## Material for this exercise
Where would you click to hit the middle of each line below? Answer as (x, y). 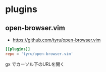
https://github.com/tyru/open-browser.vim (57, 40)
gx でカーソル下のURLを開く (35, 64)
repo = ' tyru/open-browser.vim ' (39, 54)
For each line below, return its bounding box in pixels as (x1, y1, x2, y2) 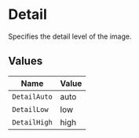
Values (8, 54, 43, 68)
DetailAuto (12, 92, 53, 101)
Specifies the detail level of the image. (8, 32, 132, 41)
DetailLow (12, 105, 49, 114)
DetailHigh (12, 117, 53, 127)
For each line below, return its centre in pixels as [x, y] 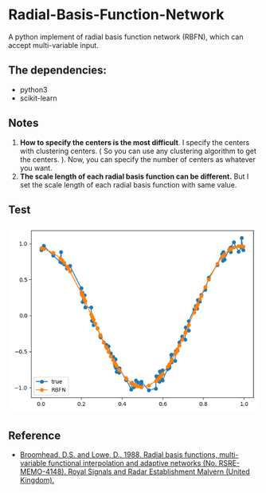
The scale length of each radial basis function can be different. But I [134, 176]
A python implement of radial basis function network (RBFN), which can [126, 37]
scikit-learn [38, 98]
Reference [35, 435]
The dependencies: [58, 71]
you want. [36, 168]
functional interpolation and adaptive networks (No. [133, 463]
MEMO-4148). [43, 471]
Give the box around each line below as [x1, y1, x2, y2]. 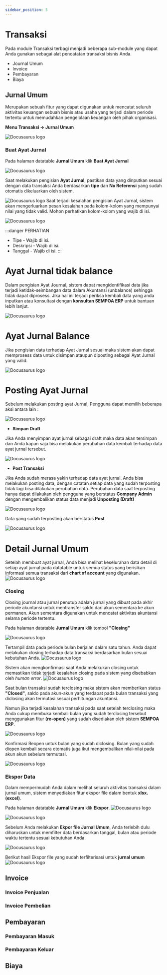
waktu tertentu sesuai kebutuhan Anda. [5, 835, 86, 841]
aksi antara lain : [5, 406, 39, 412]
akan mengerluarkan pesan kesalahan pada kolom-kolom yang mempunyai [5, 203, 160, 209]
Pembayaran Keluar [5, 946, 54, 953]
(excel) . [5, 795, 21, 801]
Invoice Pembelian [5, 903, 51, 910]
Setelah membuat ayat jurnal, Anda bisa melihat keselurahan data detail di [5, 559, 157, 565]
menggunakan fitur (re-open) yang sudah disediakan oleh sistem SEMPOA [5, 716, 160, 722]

## What you have to do
Repeat the entries exactly, without pictures.

## Response area
Where would you click to hit the middle of each line below? Answer as (x, y). 
https://github.com/tyru/open-browser.vim (57, 40)
gx でカーソル下のURLを開く (35, 64)
repo = ' tyru/open-browser.vim ' (39, 54)
For each line below, return its bounding box in pixels as (x1, y1, x2, y2) 
Values (8, 54, 43, 68)
DetailAuto (12, 92, 53, 101)
Specifies the detail level of the image. (8, 32, 132, 41)
DetailLow (12, 105, 49, 114)
DetailHigh (12, 117, 53, 127)
For each line below, return its centre in pixels as [x, y] 
The scale length of each radial basis function can be different. But I [134, 176]
A python implement of radial basis function network (RBFN), which can [126, 37]
scikit-learn [38, 98]
Reference [35, 435]
The dependencies: [58, 71]
you want. [36, 168]
functional interpolation and adaptive networks (No. [133, 463]
MEMO-4148). [43, 471]
Give the box around each line below as [x1, y1, x2, y2]. 
waktu tertentu sesuai kebutuhan Anda. [5, 835, 86, 841]
aksi antara lain : [5, 406, 39, 412]
akan mengerluarkan pesan kesalahan pada kolom-kolom yang mempunyai [5, 203, 160, 209]
Pembayaran Keluar [5, 946, 54, 953]
(excel) . [5, 795, 21, 801]
Invoice Pembelian [5, 903, 51, 910]
Setelah membuat ayat jurnal, Anda bisa melihat keselurahan data detail di [5, 559, 157, 565]
menggunakan fitur (re-open) yang sudah disediakan oleh sistem SEMPOA [5, 716, 160, 722]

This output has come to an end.